Lima belas menit setelah Ibu Maria pulang, Naila pun akhirnya datang.


"Assalamualaikum, Mas. Maaf ya aku lama pulangnya, soalnya tadi ke resto dulu," ujar Naila sambil menghampiri Marfel dan mencium tangan Marfel, layaknya Istri yang tengah mencium tangan suaminya.


"Waalaikumsalam, gak papa. Kamu sudah makan, Nai?" tanya Marfel.


"Sudah, Mas. Tadi aku makan di resto. Mas sendiri sudah makan?" tanyanya.


"Sudah, kok. Aku makan sisa tadi pagi yang masih ada," jawab Marfel.  Naila pun menganggukkan kepala, ia menaruh tasnya di dalam lemari, lalu membuka kaos kaki dan sepatuhnya. Lalu ia berjalan ke arah kulkas dan mengambil minuman dari sana, ia meminum air dingin itu hingga sisa setengah, lalu sisanya ia taruh lagi di kulkas. Ia juga mengambil roti bakar yang ia beli tadi malam dan belum sempat ia makan.


Ia berjalan di kursi samping brankar dan membuka kardus yang berisi roti bakar itu.


"Katanya sudah makan, Nai?" tanya Marfel.


"Aku emang sudah makan, Mas. Aku hanya gangguk aja, lagian juga aku lihat roti bakar yang belum di makan, kan eman. Jadi aku makan aja," jawab Naila sambil memakan roti bakarnya.


"Kamu gak ganti baju dulu, itu kan mau di pakai besok?" ujar Marfel.


"Aku masih ada cadangan kok. Nanti aku pakai yang cadangan aja, lagian ini sudah baju keringat, sekalian nanti malam mau di loundri aja," sahut Naila yang menikmati roti bakar isi selai melon dan coklat.

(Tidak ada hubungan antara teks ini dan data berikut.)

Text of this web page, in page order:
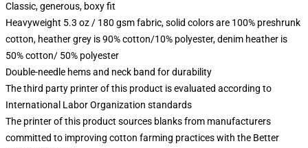
Classic, generous, boxy fit
Heavyweight 5.3 oz / 180 gsm fabric, solid colors are 100% preshrunk
cotton, heather grey is 90% cotton/10% polyester, denim heather is
50% cotton/ 50% polyester
Double-needle hems and neck band for durability
The third party printer of this product is evaluated according to
International Labor Organization standards
The printer of this product sources blanks from manufacturers
committed to improving cotton farming practices with the Better
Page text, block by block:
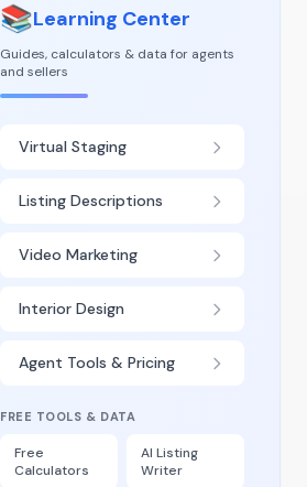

"Mas mau?" tawar Naila dan Marfel pun menganggukkan kepala.


Naila pun menyuapi Marfel, walaupun Marfel  masih kenyang, namun ia tak menolak suapan dari Naila.

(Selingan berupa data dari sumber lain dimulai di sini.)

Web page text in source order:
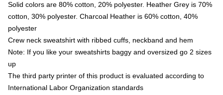
Solid colors are 80% cotton, 20% polyester. Heather Grey is 70%
cotton, 30% polyester. Charcoal Heather is 60% cotton, 40%
polyester
Crew neck sweatshirt with ribbed cuffs, neckband and hem
Note: If you like your sweatshirts baggy and oversized go 2 sizes
up
The third party printer of this product is evaluated according to
International Labor Organization standards
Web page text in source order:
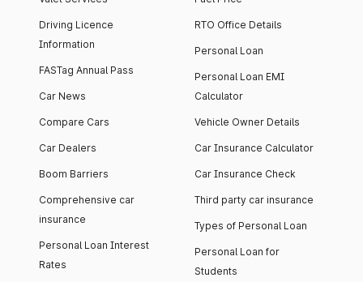
Driving Licence
Information
FASTag Annual Pass
Car News
Compare Cars
Car Dealers
Boom Barriers
Comprehensive car
insurance
Personal Loan Interest
Rates
RTO Office Details
Personal Loan
Personal Loan EMI
Calculator
Vehicle Owner Details
Car Insurance Calculator
Car Insurance Check
Third party car insurance
Types of Personal Loan
Personal Loan for
Students
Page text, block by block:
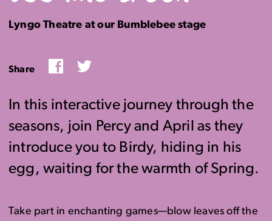
Lyngo Theatre at our Bumblebee stage
Share FacebookTwitter
In this interactive journey through the
seasons, join Percy and April as they
introduce you to Birdy, hiding in his
egg, waiting for the warmth of Spring.
Take part in enchanting games—blow leaves off the
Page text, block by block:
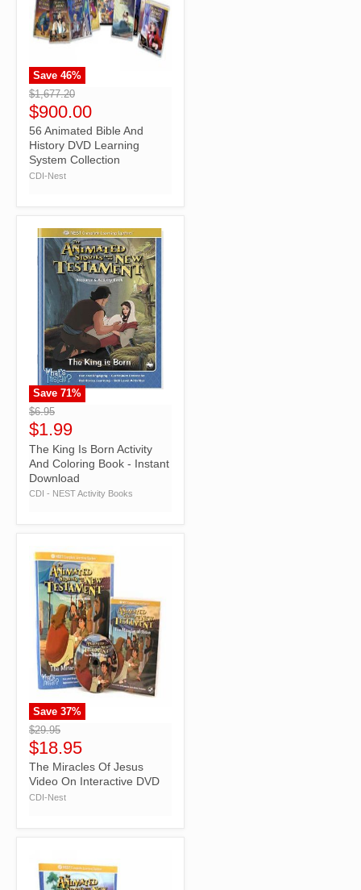
">
Save 46%
$1,677.20
$900.00
56 Animated Bible And
History DVD Learning
System Collection
CDI-Nest
">
Save 71%
$6.95
$1.99
The King Is Born Activity
And Coloring Book - Instant
Download
CDI - NEST Activity Books
">
Save 37%
$29.95
$18.95
The Miracles Of Jesus
Video On Interactive DVD
CDI-Nest
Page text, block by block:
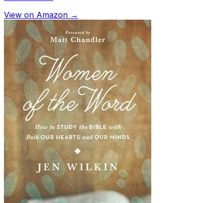
View on Amazon →

"Tadi gimana sekolahnya?" tanya Marfel.


"Ada kejadian gak enak tadi," jawab Naila lesu.


"Kenapa?" tanya Marfel penasaran.


"Tadi pagi, Kak Stefan mendatangi aku saat aku baru turun dari taxi dan dia protes karena nomernya di blok, terus cekcoklah di sana. Lalu id kelas aku jadi marah-marah sama semua teman-teman aku, karena aku berfikir di antara mereka ada yang memberitahu nomer aku ke Kak Stefan, namun tak ada yang mengaku, dan ternyata yang ngasih tau nomer aku itu Rifa, yang baru datang. Ingin rasanya kau marah, tapi karena melihat Rifa seperti menyesali perbuatannya aku pun sudah memaafkannya."

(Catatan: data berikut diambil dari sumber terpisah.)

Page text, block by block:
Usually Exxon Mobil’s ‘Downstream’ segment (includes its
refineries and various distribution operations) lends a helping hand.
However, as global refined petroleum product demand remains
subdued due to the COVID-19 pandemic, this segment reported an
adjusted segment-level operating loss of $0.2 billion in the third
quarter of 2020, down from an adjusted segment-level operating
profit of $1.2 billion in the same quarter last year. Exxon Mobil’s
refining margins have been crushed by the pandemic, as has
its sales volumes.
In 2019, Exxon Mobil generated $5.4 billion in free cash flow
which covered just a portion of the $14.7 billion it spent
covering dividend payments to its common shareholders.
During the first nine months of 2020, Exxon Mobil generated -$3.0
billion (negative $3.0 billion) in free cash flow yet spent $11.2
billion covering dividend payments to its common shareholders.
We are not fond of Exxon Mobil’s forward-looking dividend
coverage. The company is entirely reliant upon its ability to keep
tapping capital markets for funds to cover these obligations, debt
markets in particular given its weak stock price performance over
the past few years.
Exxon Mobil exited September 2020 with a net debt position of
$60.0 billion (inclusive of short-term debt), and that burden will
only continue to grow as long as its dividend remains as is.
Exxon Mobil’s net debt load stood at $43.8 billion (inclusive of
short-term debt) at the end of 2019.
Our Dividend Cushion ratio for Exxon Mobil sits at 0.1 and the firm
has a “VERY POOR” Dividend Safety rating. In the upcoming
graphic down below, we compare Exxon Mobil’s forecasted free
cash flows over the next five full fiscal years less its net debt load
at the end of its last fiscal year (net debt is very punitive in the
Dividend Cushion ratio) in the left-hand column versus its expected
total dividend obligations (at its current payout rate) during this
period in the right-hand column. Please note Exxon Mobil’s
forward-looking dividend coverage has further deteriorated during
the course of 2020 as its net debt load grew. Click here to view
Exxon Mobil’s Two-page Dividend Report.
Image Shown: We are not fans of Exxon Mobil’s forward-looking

"Maafin aku ya, gara-gara aku blok nomer Stefan, malah kamunya yang kena masalah."


"Gak papa, santai aja."


"Terus tadi yang gantiin aku ngajar siapa? Bukannya tadi ada jam pelajaran aku ya di kelas kamu."


"Pak Ganjar."


"Oh, terus masalah resto gimana? Aman?"


"Sejauh ini sih aman, tadi aku juga ketemu Kak Alfa di resto, dia kebetulan lagi makan di sana, awalnya sih aku pura-pura gak lihat, tapi karena Kak Alfa menyindir aku, akhirnya aku pun duduk dan mengobrol sebentar dengannya."


"Hemm kamu tuh terlalu cantik, Nai. Makanya banyak yang suka."


"Sayangnya aku gak suka sama maka mereka, Mas. Bukan gak suka dalam artian, aku gak mau berteman, hanya saja aku merasa risih jika ada yang mempunyai perasaan lebih ke aku. Soalnya aku gak akan bisa balas perasaan mereka."


"Termasuk aku?" tanya Marfel.


"Selain Mas," jawab Naila yang membuat Marfel senang.


"Iya sudah, mandi dulu gih," ujar Marfel.


"Kenapa? Aku kecut ya?"


"Bukan kecut, emang kamu enak seharian gak mandi dan masih pakai seragam sekolah?" tanyanya.


"Iya juga sih, ya sudah aku mandi dulu ya."


Naila bangkit dari tempat duduknya, lalu ia membuang kardus yang sudah kosong itu ke tempat sampah. Dan setelahnya ia mengambil handuk dan pakaian di dalam lemari untuk ia pasang di kamar mandi nantinya.